Newly re-elected conservative French President Jacques Chirac exercises greater political control over the country than any past leader of the country's 44-year-old Fifth Republic -- including its founder, and Chirac's mentor, General Charles de Gaulle. RFE/RL's Paris correspondent Joel Blocker spoke with a French expert on Chirac and Gaullism to explore what remains of the general's legacy in France.
Paris, 27 June 2002 (RFE/RL) -- At first glance, this week's election of Jean-Louis Debre as speaker of the now conservative-dominated National Assembly -- France's fourth most important post -- appears to be a throwback to the Gaullism of 40 years ago.
Debre is not only a long-time close associate of President Jacques Chirac. He is also the son of Michel Debre, the man who wrote the Fifth Republic's constitution in 1958 to meet the demands for strong presidential power of General Charles de Gaulle -- the republic's first chief of state. Michel Debre then governed the country for four years as prime minister.

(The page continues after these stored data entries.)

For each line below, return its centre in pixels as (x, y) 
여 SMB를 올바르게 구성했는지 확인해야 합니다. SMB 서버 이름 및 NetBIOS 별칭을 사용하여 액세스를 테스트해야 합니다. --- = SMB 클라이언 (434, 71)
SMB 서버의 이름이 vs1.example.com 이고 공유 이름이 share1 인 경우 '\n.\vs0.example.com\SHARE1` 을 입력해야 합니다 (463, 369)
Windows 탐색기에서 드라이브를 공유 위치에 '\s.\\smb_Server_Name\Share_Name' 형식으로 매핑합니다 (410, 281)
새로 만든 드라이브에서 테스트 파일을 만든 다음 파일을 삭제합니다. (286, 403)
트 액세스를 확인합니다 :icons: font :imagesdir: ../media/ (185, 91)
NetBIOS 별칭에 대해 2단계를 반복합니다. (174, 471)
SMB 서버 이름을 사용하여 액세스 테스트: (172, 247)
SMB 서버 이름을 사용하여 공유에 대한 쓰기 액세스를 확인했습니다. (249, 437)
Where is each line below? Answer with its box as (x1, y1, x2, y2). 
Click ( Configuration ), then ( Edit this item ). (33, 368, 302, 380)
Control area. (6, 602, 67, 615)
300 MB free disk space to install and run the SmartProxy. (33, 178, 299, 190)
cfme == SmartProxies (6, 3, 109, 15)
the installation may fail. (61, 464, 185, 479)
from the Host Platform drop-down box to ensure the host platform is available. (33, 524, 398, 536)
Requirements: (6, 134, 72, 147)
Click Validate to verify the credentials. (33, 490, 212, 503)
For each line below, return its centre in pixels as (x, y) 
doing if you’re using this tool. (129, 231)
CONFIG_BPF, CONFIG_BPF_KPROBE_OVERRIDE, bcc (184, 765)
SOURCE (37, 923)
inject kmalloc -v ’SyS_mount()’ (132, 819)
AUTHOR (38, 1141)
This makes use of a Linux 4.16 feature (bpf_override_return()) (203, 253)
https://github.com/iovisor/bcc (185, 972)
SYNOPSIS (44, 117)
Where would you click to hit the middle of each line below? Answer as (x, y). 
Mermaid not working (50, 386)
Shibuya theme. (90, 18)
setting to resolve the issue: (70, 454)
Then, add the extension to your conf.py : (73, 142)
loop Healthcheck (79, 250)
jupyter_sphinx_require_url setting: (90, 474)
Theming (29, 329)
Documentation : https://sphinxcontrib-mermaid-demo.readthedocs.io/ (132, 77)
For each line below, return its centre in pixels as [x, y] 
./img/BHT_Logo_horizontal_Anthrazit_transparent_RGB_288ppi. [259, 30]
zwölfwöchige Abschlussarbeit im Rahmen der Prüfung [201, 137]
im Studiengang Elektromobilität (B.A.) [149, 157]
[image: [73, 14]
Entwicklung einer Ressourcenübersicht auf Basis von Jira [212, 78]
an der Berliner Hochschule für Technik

What's more, Jean-Louis Debre's only opponent in the 25 June National Assembly balloting was Eduard Balladur, a former prime minister. Balladur is not only a rival of Chirac -- he lost out to him in a presidential election primary seven years ago -- but is generally considered less a strict Gaullist than an heir to Georges Pompidou -- De Gaulle's successor as president.
In the past, Chirac himself often spoke of himself as a Gaullist. For years, that designation meant belief in strong presidential powers and in the centralization of authority in Paris. Perhaps most important, it emphasized France's role as the dominant power in Western Europe, as an important figure on the world scene, and as a counterbalance to the United States, making it often to appear anti-American.
Chirac is, in fact, the only conservative politician today who actually served in a De Gaulle government. In 1967, at the age of 33, he was named junior minister for employment -- until then, the youngest ever appointed.
But Chirac owes his victory in last month's presidential run-off (5 May) not to Gaullists, but to all those -- on the left as well as he right -- who rallied under a "republican" banner to defeat his opponent, far-right leader Jean-Marie Le Pen. This month, a newly created umbrella group called the Union for a Presidential Majority (UMP), won a strong conservative victory in the legislative elections (9 and 16 June). The UMP includes a number of previously separate right and center groups, none of which proclaimed themselves as Gaullist.
As a result of the UMP's success, Chirac today can count on a National Assembly (lower house) as well as a Senate strongly tipped in his favor. Two-thirds of France's regions are also governed by conservatives, as are a majority of its municipalities. That all adds up to concentrated political power unequalled in the Fifth Republic.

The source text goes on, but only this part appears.